Em uma jogada inteligente, Silveira escolheu versões muito bem cuidadas de músicas não compostas pela dobradinha Roberto & Erasmo, como “Nossa Canção”, com Vanessa da Mata, e “Como Vai Você”, na voz de seu autor Antônio Marcos (conhecido por “O Homem de Nazareth” e por ser o primeiro marido da cantora Vanusa). Os melhores momentos do longa-metragem, porém, acontecem quando a voz de Roberto Carlos Braga irrompe pelos alto-falantes da sala de cinema, cantando “Outra Vez” e a linda “O Portão”.

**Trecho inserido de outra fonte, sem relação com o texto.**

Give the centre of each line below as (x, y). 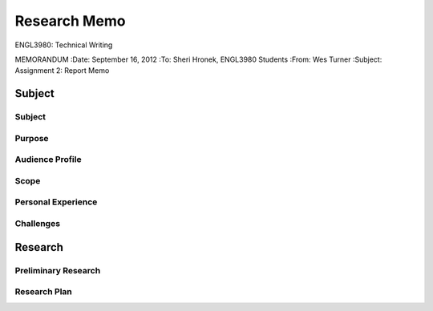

Talvez o melhor jeito de entender “À Beira do Caminho” é pensá-lo como um filme à imagem e semelhança das melhores canções de Roberto Carlos. Ao ouvi-las, você sabe que não está sendo apresentado a algo revolucionário, muito pelo contrário. As letras, as melodias, os arranjos, quase tudo nessas músicas é baseado em clichês e obviedades. Entretanto, a voz de Roberto, as letras, as melodias, os arranjos, quase tudo ali é muito sincero (e romântico), de maneira que basta apenas uma fresta aberta no coração para se deixar emocionar, nas curvas das estradas de todo o Brasil.
Eu, que adoro o Crowe, por toda pieguice que ele acumula nas canções que gosto de "ver" em seus filmes, acho que entendi agora, com o seu post, o motivo pelo qual saí adorando "À Beira do Caminho" mesmo sem curtir tanto Roberto Carlos!